Por Clóvis Gruner
É ilegítimo, mas não é golpe – O
governo Temer não nasceu de um golpe. Ainda que o impeachment de Dilma Roussef
seja uma verdadeira chicana conduzida para atender os interesses escusos
justamente daqueles que a julgam – e que, não por coincidência, compõem o novo
governo –, nem por isso o termo “golpe” serve para definir o processo movido contra a presidenta, e que culminou com seu afastamento no último dia 12. Não
serve do ponto de vista estrito, como algo desferido de fora e cuja força é externa, já que a articulação para derrubar Dilma foi urdida principalmente desde dentro do governo e de sua base
aliada. Mesmo depois da decisão de romper com um governo
do qual fez parte por mais de uma década, tomada em míseros três minutos, o
PMDB manteve, além do vice, um bom punhado de ministérios. Já que estava em
curso um golpe, seria coerente a demissão dos ministros dissidentes pela
presidenta, o que não aconteceu.
Mas mesmo se a tomarmos em um
sentido mais amplo, a ideia de golpe também é problemática. E não porque o rito seguiu a Constituição, garantindo ao menos formalmente ampla defesa do governo; nem tampouco porque a decisão pela abertura do processo foi votada por ampla maioria na Câmara dos Deputados: quem acompanhou o processo sabe que sua base jurídica, no mínimo frágil, foi ofuscada pelos arranjos e interesses políticos em jogo.

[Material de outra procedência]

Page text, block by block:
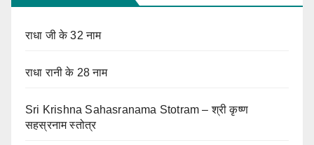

Arranjos e interesses de que o governo participou, ao passar meses tentando construir alternativas à sua queda, incluindo negociações
com os mesmos agentes políticos que hoje chama de “golpistas”. E continuariam a
governar com eles se tivessem algo vantajoso a oferecer em troca do voto.

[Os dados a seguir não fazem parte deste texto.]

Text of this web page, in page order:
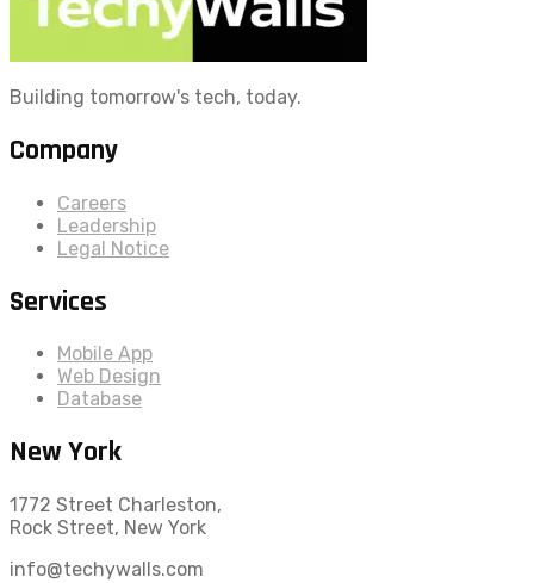
Building tomorrow's tech, today.
Company
Careers
Leadership
Legal Notice
Services
Mobile App
Web Design
Database
New York
1772 Street Charleston,
Rock Street, New York
info@techywalls.com

Por outro lado, a narrativa do
golpe traz inúmeras vantagens, a começar pelo fato de que não é necessário um
exame crítico das próprias condutas: um governo e um partido vítimas de um
golpe, afinal, não precisam prestar contas de seus erros. E eles são muitos, a
começar pela forma como o PT não apenas manteve, mas reproduziu as mesmas
práticas fisiologistas de coalizão, incluindo a aliança com o PMDB e o PP (que
já foi PPB, PPR, PDS e, em um passado nem tão longínquo, Arena). Ao mesmo
tempo, foi em
parte para minar o poder peemedebista que PT e governo incentivaram Gilberto
Kassab a fundar o PSD, hoje também um dos principais articuladores do
impeachment. E se hoje há quem se horrorize com os encontros de Temer com
Malafaia, é recomendável não olvidar que a IURD já ocupou acento nas reuniões
ministeriais do governo Dilma, e que a aproximação do PT com as igrejas
evangélicas começou com Lula, que chamou José Alencar para seu vice.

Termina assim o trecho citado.